Conservative Midline Correction
Minimal tooth reduction to correct a midline cant
Courtney Lavigne, DMD, FAGD
Today, cosmetic dentistry requires conservative approaches and thinking beyond traditional porcelain veneer preparations to achieve patients’ esthetic goals in a responsible manner.
A midline cant is a prominent esthetic concern, even to the layperson. While a midline shift is not recognizable to dental professionals or the layperson until it is quite significant, even the slightest midline cant is easily detectable.
A midline cant correction often requires restorations on multiple teeth. When one or both of the teeth affected by the cant are in otherwise healthy condition without additional esthetic concerns, more conservative approaches than traditional porcelain veneers should be considered. Esthetic composite bonding is one option. When porcelain is the material of choice, a non-prep or minimal-prep “chip” veneer is a valid option and should be considered.
A 34-year-old woman presented to our office in good dental health, having seen a dentist for routine cleanings and examinations every 6 months throughout her life. She came to our office with a chief complaint of poor esthetics of teeth Nos. 8 and 9. The patient didn’t like the poor esthetics of the composite, the canted midline, or the tooth size discrepancy between the two teeth (Figure 1). Her goals were to have symmetrical, natural-looking front teeth that matched the rest of her smile. She wanted to fix the midline, the shade, and the shape. The patient was frustrated with how many times she had replaced the bonding on tooth No. 8 without improved results, and desired porcelain veneers based on her own research.
Diagnosis and Treatment Plan
The patient desired a porcelain veneer to fix the unesthetic bonding on tooth No. 8. We discussed possible treatment options, including redoing the composite bonding on tooth No. 8, as well as composite bonding on tooth No. 9 to address the cant. We also discussed porcelain options; because of the patient’s history with composite replacement on tooth No. 8, she wanted to move forward with porcelain veneers. While porcelain could achieve the cosmetic result she was looking for, tooth No. 9 was a non-restored tooth in very good condition. A veneer preparation seemed aggressive, and because the patient was comfortable with porcelain moving forward, a chip non-prep veneer on tooth No. 9 and a porcelain veneer on tooth No. 8 were proposed. After showing the patient several before and after photo examples of similar treatment, we were both comfortable moving forward with a porcelain veneer to replace the composite bonding on tooth No. 8, and a porcelain non-prep chip veneer to correct the canted midline (Figure 2).
Treatment Description Prior to preparation
The patient’s initial appointment involved intra- and extraoral photographs and diagnostic alginate impressions. From these impressions, we made two sets of models. One set was used for a diagnostic wax-up to establish the proposed shape and size of the teeth for the final restorations. The second set of models was used to create a preparation guide. From the diagnostic wax-up, three putty matrices were established. One matrix was used for temporization, one was used for an incisal edge guide, and one was used as a reduction guide.

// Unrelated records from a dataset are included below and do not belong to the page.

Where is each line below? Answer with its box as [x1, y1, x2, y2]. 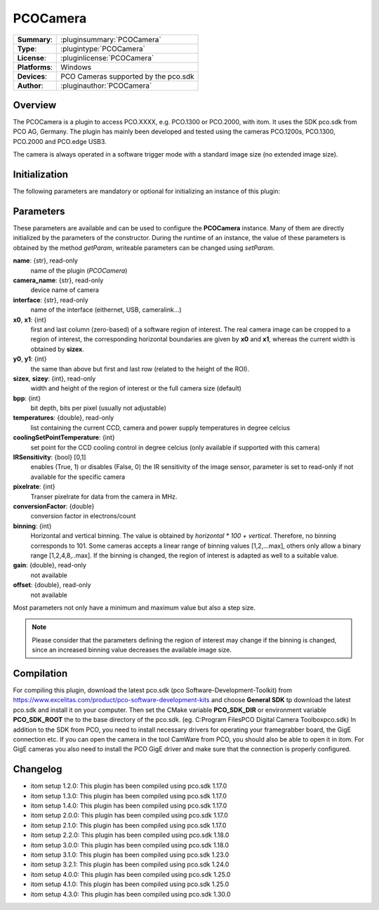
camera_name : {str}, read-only [13, 276, 104, 284]
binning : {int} [13, 522, 52, 530]
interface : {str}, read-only [13, 296, 89, 304]
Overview [13, 99, 57, 111]
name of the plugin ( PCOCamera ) [30, 266, 128, 275]
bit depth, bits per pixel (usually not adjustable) [30, 404, 166, 412]
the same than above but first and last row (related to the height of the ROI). [30, 364, 249, 373]
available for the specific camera [30, 473, 126, 481]
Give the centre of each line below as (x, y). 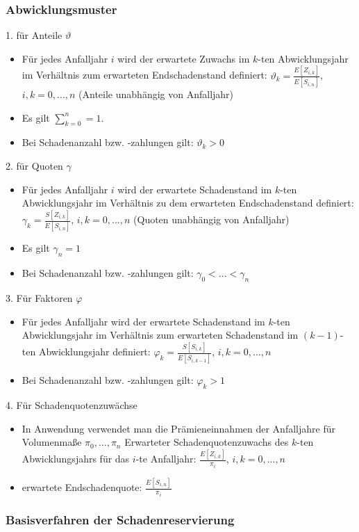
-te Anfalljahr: (166, 459)
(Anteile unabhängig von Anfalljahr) (156, 94)
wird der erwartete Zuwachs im (184, 58)
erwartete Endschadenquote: (82, 487)
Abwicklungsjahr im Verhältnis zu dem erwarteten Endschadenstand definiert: (188, 203)
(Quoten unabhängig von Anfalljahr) (211, 219)
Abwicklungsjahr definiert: (94, 352)
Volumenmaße (52, 442)
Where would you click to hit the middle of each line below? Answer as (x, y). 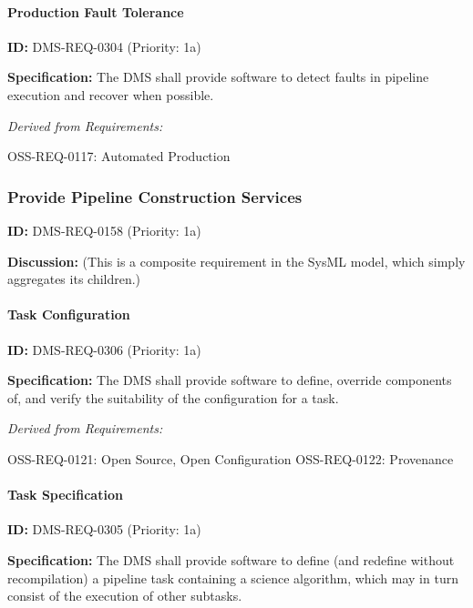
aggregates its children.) (74, 279)
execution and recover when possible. (111, 94)
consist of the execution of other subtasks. (125, 596)
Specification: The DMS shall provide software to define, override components (230, 380)
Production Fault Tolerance (96, 11)
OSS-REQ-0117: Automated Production (119, 156)
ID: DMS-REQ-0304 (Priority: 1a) (104, 46)
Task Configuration (69, 314)
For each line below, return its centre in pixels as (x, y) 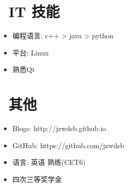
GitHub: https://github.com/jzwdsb (68, 145)
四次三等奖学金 (37, 179)
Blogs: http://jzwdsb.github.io (59, 128)
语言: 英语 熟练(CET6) (49, 162)
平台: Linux (30, 52)

Prior to the patient’s preparation appointment, she completed 3 weeks of at-home whitening with KöR Whitening (www.korwhitening.com) custom trays. The patient was satisfied with the results prior to in-office whitening and opted to move forward with treatment. After 3 weeks of shade stabilization, we had the patient return for shade analysis. The shade was taken using shade guides and photography.
The preparation appointment began with administration of one cartridge of 2% Xylocaine (DENTSPLY Pharmaceutical, www.dentsply.com) 1:100,000 epinephrine. An OptraGate (Ivoclar Vivadent, www.ivoclarvivadent.com) was used during preparation with a plastic tongue retractor. Tooth No. 8 was prepared with Brasseler (http://brasselerusa.com) medium-coarseness diamonds, followed by fine diamonds. The preparation was finished with greenies. Tooth No. 9 was not prepared, but a series of medium to fine coarseness interproximal finishing strips were used to reduce any surface abnormalities and smooth the incisal edge while eliminating the sharp corner. Tooth No. 9 was finished with white stones. The matrices were used to confirm the incisal edge position of the preparation and that sufficient reduction had been achieved.